8th Circuit affirms decision in FDCPA case
On September 6, the U.S. Court of Appeals for the Eighth Circuit affirmed a district court’s order to grant a defendant’s motion for judgment on the pleadings in an FDCPA suit. According to the opinion, the defendant sent the plaintiff a debt collection letter identifying the plaintiff as the attorney for a consumer named in the letter. The consumer was not the plaintiff’s client, the consumer had never identified the plaintiff as her attorney to anyone, and the plaintiff had never identified himself as the consumer’s attorney. When the plaintiff was unable to recognize the consumer’s name, he engaged in an extensive search of his files and records to determine if he had ever represented the consumer, and “found nothing to indicate that she was a past or present client.” The plaintiff filed suit, asserting that the defendant violated § 1692c(b) of the FDCPA when it contacted him regarding the debt of a consumer whom he did not represent and without the consumer’s consent. The plaintiff alleged that he suffered injury as a result of the violation, because his search for the consumer’s records cost him “valuable time and resources that he could have spent working on matters for actual clients.” The district court ruled that the defendant’s letter violated § 1692c(b) but said that the plaintiff lacked standing to sue under the statute and entered judgment on the pleadings against the plaintiff.
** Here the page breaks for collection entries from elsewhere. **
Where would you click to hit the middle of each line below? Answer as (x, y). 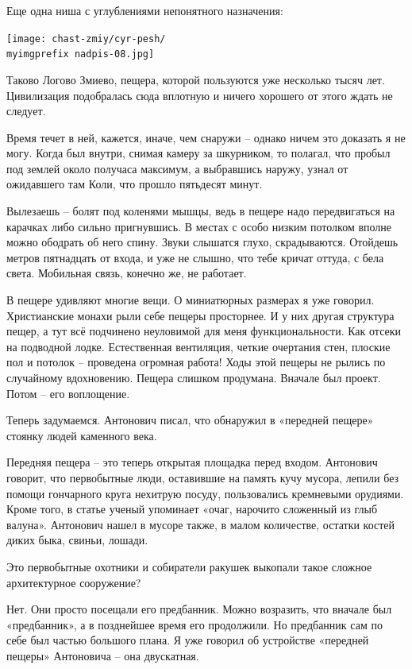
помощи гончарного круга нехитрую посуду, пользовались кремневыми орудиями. (205, 493)
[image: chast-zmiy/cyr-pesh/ (86, 39)
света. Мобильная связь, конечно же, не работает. (127, 273)
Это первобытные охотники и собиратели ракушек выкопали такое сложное (189, 566)
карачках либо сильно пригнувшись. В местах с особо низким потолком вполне (199, 226)
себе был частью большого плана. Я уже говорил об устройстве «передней (188, 640)
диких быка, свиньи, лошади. (77, 540)
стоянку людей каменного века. (82, 435)
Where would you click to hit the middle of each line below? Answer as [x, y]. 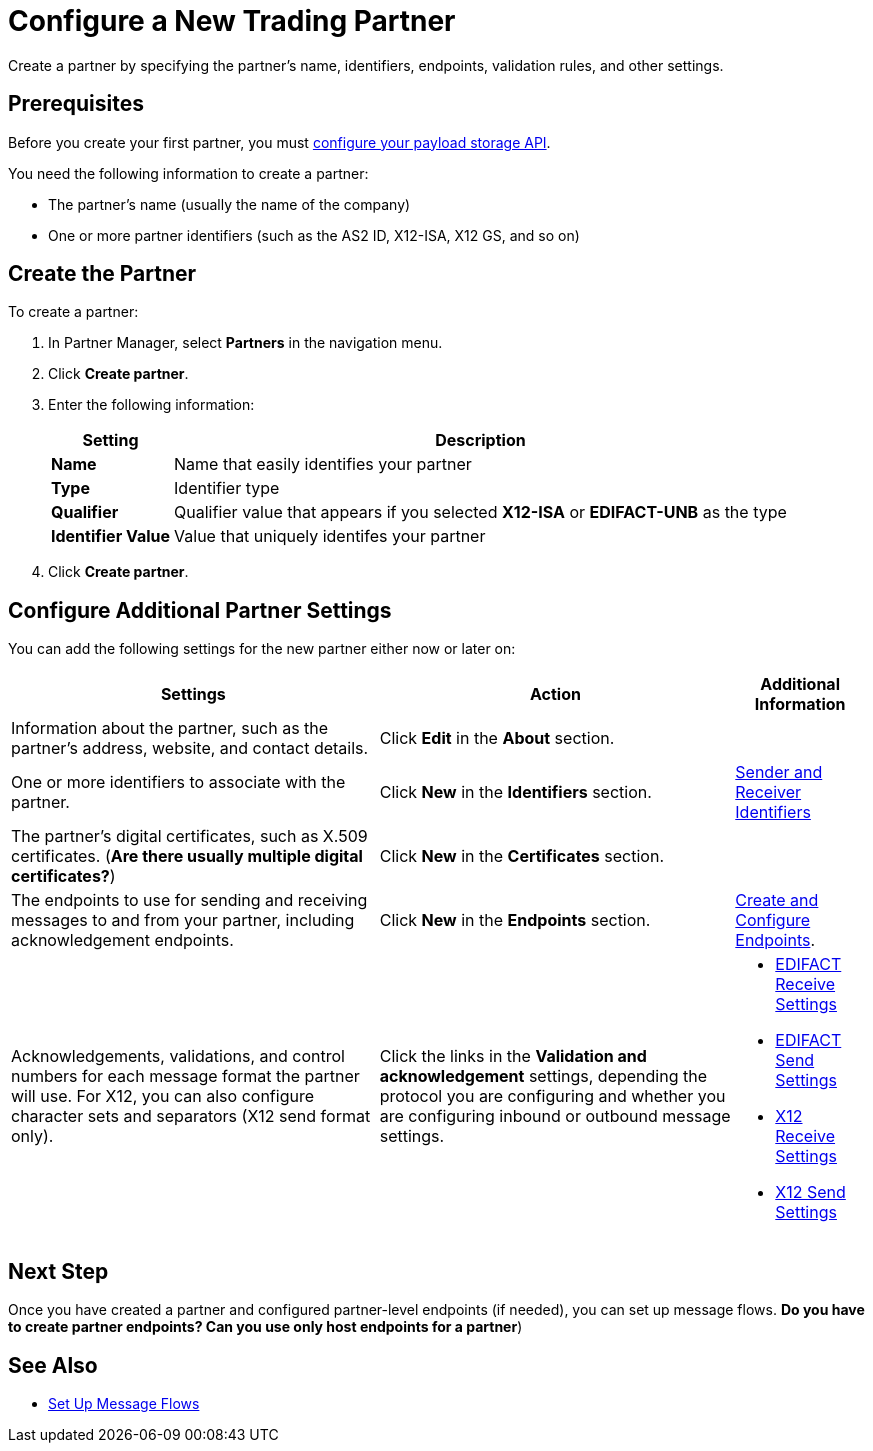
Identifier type [227, 488]
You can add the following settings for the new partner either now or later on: [262, 649]
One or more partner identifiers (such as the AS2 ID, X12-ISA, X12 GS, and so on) [314, 235]
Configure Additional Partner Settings [200, 610]
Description [480, 440]
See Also [53, 1365]
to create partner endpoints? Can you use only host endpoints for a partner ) [265, 1327]
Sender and [779, 772]

On appeal, the 8th Circuit agreed with the district court that the defendant violated the FDCPA when it sent the letter to the attorney, but also agreed with other circuit courts that non-consumers cannot bring § 1692c(b) claims. The appellate court noted that “[b]ecause the purpose of § 1692c(b) is to protect consumers alone, we conclude that [the plaintiff] falls outside § 1692c(b)’s ‘zone of interests’ and thus cannot invoke the protection afforded by it.” The 8th Circuit rejected the plaintiff’s argument that the proper course of action was to remand the case back to state court, where it was originally filed, and affirmed that the decision “was a ruling on the merits of [the plaintiff’s] claim, not on the district court’s jurisdiction.”